*** Block opens ***

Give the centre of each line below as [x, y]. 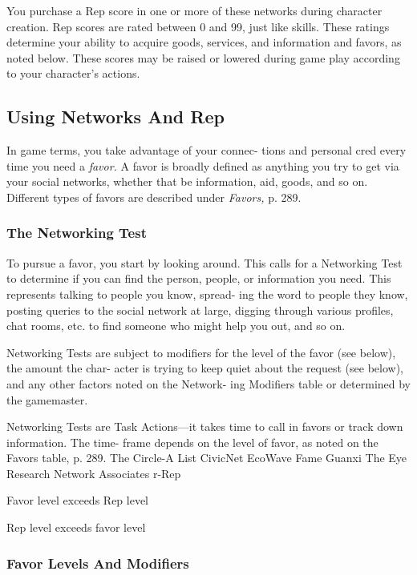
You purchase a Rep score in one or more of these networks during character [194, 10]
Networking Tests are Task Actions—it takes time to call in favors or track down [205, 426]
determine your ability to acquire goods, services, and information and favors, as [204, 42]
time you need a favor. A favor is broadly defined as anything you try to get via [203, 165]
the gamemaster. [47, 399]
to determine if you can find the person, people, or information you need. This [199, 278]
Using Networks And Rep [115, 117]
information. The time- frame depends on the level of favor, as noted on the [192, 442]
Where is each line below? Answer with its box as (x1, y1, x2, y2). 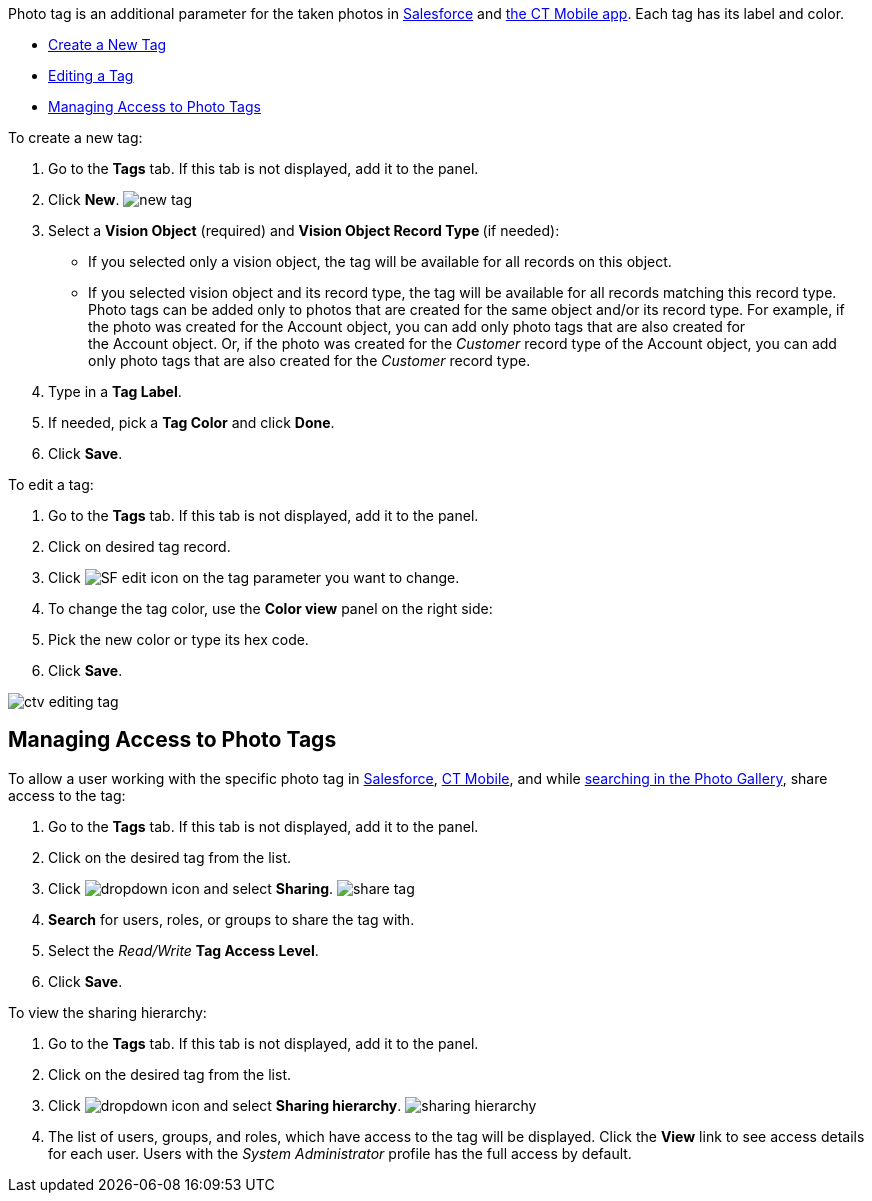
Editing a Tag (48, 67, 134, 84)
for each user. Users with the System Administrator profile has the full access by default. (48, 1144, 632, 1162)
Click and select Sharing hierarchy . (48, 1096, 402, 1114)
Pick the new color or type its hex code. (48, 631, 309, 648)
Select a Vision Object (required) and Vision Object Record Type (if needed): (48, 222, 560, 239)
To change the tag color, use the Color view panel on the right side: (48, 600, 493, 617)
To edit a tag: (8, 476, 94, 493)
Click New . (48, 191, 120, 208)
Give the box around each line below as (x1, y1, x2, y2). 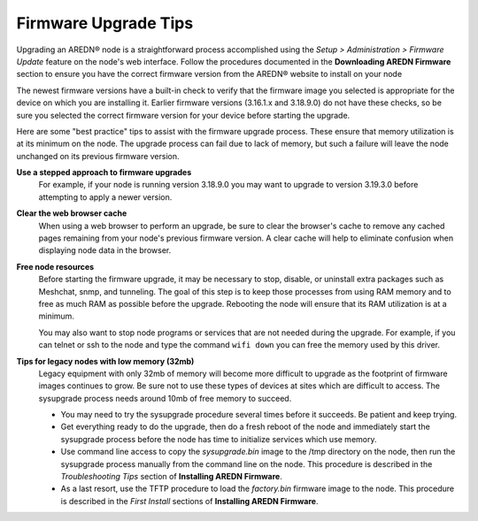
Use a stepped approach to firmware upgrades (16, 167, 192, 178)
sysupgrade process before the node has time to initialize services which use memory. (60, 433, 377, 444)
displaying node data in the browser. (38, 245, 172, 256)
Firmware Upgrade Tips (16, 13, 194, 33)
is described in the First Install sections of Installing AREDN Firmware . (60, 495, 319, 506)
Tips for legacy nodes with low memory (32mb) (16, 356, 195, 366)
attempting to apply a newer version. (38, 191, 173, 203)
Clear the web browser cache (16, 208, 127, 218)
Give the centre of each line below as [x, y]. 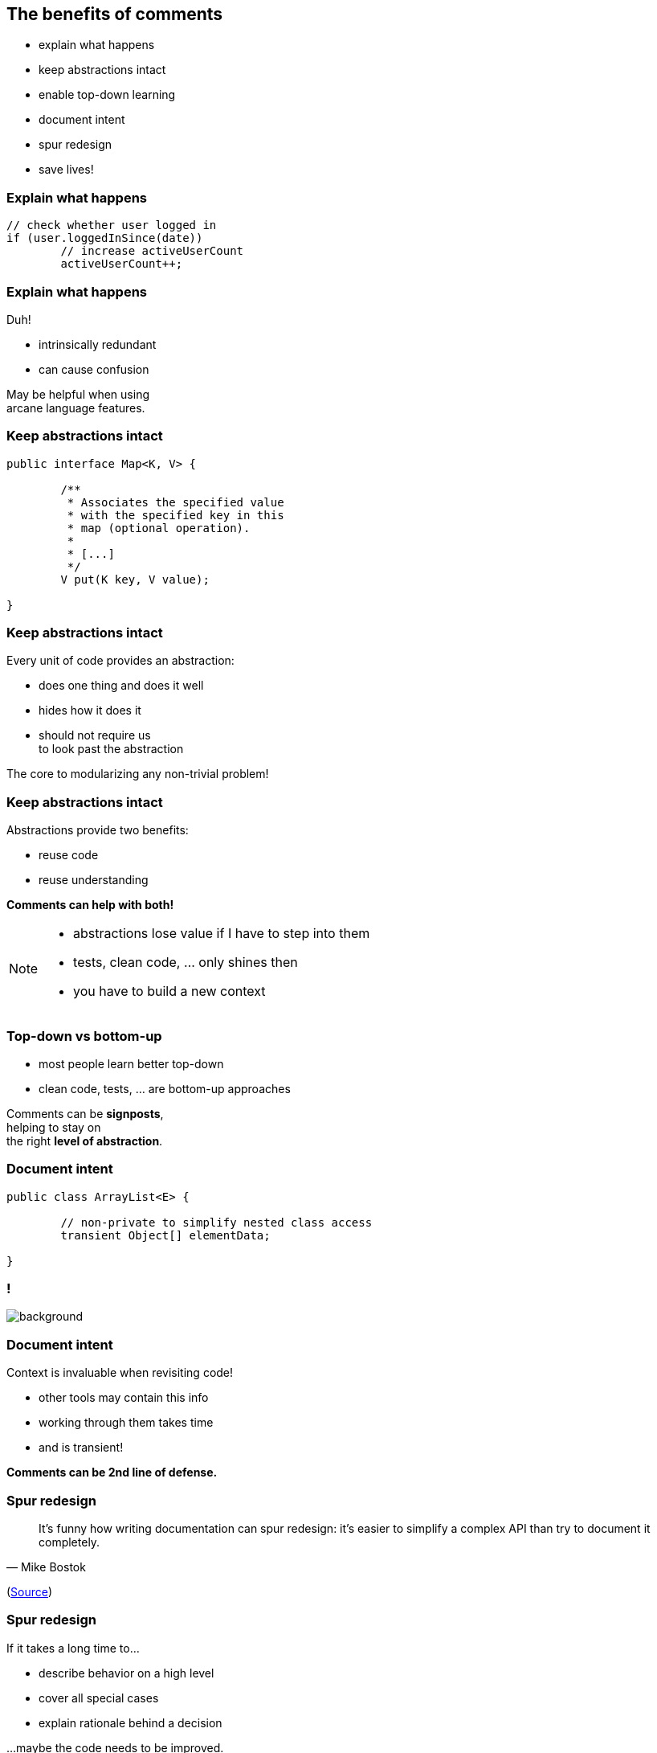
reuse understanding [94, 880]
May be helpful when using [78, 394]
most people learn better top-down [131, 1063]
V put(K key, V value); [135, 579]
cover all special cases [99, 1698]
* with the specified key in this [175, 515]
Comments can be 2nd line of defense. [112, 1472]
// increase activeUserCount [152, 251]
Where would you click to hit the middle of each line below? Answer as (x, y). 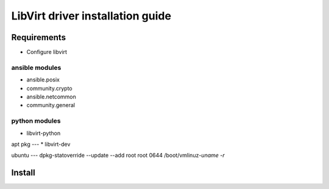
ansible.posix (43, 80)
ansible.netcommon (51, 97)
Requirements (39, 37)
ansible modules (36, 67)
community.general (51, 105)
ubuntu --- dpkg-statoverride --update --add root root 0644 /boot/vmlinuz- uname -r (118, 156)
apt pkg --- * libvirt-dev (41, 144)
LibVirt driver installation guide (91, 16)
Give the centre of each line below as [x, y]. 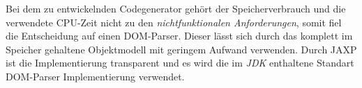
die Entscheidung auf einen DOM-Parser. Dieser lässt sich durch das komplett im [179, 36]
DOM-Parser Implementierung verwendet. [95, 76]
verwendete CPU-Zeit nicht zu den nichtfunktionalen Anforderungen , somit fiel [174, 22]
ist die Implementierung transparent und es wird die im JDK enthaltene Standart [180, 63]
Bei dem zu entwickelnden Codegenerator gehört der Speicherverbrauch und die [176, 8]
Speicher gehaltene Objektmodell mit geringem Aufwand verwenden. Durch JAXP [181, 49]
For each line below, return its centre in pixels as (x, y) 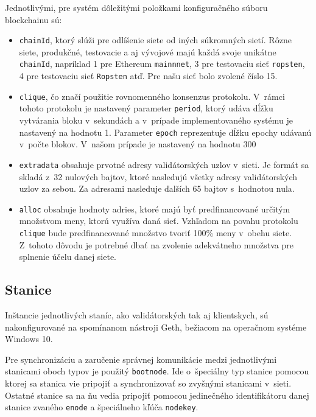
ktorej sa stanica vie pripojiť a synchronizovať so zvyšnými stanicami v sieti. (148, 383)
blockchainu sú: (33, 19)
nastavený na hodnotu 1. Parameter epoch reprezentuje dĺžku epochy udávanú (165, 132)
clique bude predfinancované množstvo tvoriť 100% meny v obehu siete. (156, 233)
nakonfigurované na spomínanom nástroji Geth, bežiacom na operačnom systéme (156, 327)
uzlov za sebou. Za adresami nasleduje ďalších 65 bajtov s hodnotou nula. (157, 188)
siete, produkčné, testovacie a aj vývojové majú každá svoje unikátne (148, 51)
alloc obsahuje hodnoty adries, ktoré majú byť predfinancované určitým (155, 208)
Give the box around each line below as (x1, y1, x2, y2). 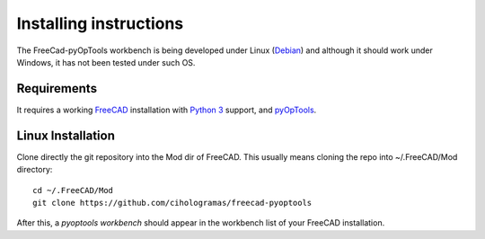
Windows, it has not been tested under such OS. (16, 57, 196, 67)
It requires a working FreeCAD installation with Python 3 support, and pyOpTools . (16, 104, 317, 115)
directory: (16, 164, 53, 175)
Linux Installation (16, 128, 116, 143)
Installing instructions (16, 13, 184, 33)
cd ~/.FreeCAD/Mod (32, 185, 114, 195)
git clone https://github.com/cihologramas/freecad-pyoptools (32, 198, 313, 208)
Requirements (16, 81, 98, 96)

*** Block closes ***
*** Block opens ***

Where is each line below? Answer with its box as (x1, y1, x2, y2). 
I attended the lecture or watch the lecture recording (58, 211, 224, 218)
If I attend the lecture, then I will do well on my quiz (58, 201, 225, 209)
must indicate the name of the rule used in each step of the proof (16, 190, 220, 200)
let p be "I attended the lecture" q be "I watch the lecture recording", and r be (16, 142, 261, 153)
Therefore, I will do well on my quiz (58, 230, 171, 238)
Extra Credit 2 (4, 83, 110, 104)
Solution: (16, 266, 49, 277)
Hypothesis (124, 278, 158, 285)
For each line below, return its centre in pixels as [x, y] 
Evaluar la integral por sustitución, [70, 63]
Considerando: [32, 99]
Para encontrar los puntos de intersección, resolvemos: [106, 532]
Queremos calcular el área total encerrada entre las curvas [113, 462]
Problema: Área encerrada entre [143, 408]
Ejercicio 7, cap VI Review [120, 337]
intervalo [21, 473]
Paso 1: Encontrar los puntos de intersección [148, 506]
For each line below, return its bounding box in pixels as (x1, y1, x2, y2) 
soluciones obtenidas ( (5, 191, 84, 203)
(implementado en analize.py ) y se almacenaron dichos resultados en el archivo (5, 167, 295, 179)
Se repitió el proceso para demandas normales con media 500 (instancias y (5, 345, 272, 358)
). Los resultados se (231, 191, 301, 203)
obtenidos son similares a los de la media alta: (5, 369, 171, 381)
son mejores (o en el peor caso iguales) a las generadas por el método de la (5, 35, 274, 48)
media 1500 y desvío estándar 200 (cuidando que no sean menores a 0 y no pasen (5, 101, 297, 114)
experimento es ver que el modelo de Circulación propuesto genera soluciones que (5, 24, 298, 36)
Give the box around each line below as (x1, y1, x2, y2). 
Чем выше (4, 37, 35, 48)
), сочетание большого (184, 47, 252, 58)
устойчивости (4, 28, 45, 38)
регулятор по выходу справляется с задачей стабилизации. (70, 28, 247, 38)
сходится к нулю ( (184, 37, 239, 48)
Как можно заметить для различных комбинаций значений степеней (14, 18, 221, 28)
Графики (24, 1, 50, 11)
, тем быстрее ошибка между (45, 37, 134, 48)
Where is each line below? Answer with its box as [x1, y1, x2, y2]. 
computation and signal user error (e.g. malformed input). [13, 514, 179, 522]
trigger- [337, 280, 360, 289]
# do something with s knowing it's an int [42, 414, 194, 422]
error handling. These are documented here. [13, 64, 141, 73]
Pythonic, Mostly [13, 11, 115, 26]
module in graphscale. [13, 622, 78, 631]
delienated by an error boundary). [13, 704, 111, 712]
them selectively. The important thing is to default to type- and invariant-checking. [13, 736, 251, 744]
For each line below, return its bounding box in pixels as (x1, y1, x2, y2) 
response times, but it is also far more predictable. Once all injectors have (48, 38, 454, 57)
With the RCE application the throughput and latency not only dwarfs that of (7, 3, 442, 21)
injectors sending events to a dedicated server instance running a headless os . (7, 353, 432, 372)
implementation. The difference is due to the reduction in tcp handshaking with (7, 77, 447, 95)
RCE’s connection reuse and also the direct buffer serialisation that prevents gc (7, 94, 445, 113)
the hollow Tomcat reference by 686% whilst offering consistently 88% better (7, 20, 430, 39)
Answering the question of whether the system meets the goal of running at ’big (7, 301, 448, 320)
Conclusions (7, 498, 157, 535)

*** Block closes ***

Look for the word "Implementierung". Copy out every line of the data that has it.

DOM-Parser Implementierung verwendet. [95, 76]
ist die Implementierung transparent und es wird die im JDK enthaltene Standart [180, 63]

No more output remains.